# Crux preciosa



## ceballos

Me gustaría saber si "Crux preciosa" es correcto o sería "crux pretiosa"?
Se refiere a una partitura del compositor Cristóbal de Morales, concretamente a Andreas Christi famulus.
Gracias.


----------



## XiaoRoel

Lo correcto en latín es *crux pretiosa*. La grafía _preciosa_ en latín es un barbarismo debido a la llamada "pronunciación española" del latín, en la que _pretiosa_ se pronuncia [preθiosa] que es igual a la pronunciación del español _preciosa_.


----------



## ceballos

Muchísimas gracias por la respuesta. Y sobre ese mismo tema, ¿se podría decir Crux speciosa?


----------



## XiaoRoel

No creo. _Speciosus_ deriva de _species_ que es la belleza exterior, la elegancia, el buen aspecto. _Pretiosus_ deriva de _pretium_ y es lo que tiene valor. La cruz para un cristiano tiene valor porque es el medio que usó Dios para la redención del género humano, pero no se podría decir que la cruz sea algo estético, a no ser que te refieras a alguna obra de arte que represente la cruz, que creo no es el caso.


----------



## ceballos

Desde el primer momento he pensado que era Crux pretiosa pero me encuentro ante una partitura que evidentemente está mal transcrita porque aparecen las dos opciones y las dos mal. Es decir, la letra se repite y todas las veces pone Crux preciosa (que no es latín) y en otro momento dice Crux speciosa.
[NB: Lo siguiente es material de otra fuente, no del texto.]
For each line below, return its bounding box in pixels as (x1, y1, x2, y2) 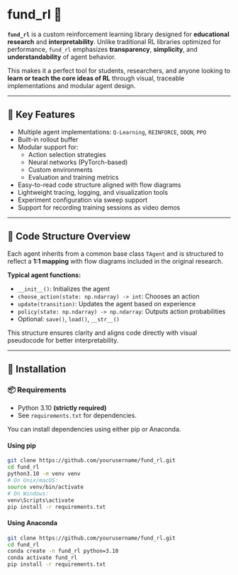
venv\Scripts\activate (7, 497, 74, 504)
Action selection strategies (28, 150, 106, 158)
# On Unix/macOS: (7, 477, 59, 484)
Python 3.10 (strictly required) (17, 404, 107, 412)
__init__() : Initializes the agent (17, 284, 110, 293)
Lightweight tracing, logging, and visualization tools (17, 188, 169, 196)
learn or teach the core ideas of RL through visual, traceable (7, 74, 185, 82)
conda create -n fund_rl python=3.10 (7, 547, 119, 555)
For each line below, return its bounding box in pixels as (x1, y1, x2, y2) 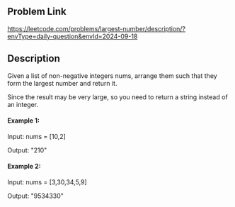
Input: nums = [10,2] (7, 132, 66, 140)
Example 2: (7, 162, 41, 171)
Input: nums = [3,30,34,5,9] (7, 178, 87, 186)
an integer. (7, 100, 39, 108)
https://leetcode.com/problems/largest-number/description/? (7, 24, 186, 33)
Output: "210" (7, 145, 47, 155)
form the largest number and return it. (7, 79, 117, 87)
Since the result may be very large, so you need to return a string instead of (7, 92, 228, 101)
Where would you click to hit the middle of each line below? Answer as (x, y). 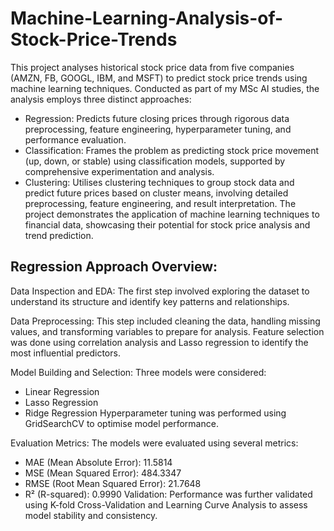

Supongo que está mal en ambos casos y que es pretiosa pero me pregunto si habría una traducción lógica con el segundo caso.
Gracias por adelantado.


----------



## XiaoRoel

_Speciosa_ seguro que no. Todo proviene de un texto de los _Acta apostolorum_, y la tradición medieval y posterior es unánime, como verás en los ejemplos que a continuación te transcribo. No encuentro _speciosa_ como adjetivo de _crux_. Evidentemente el texto que usas está corrupto. El uso de -ci- por -ti- ya te lo expliqué en la primera respuesta. Ahí van los datos:
*Acta apostolorum*:
Cumque peruenisset ad locum, ubi crux parata erat, uidens eam a longe exclamauit uoce magna dicens: Salue crux (pretiosa), quae in corpore Christi dedicata es, et ex membrorum eius margaritis ornata
*Rito Mozárabe*, preparación de la misa: el sacerdote besa el altar y dice:
Salve crux pretiosa
*Oficio de San Andrés: Antiphonae in matutinis laudibus*
Salve crux pretiosa
*Monteverdi, Sacrae cantiunculae*:
Salve crux pretiosa
Y muchos más ejemplos que se podrían aducir.


----------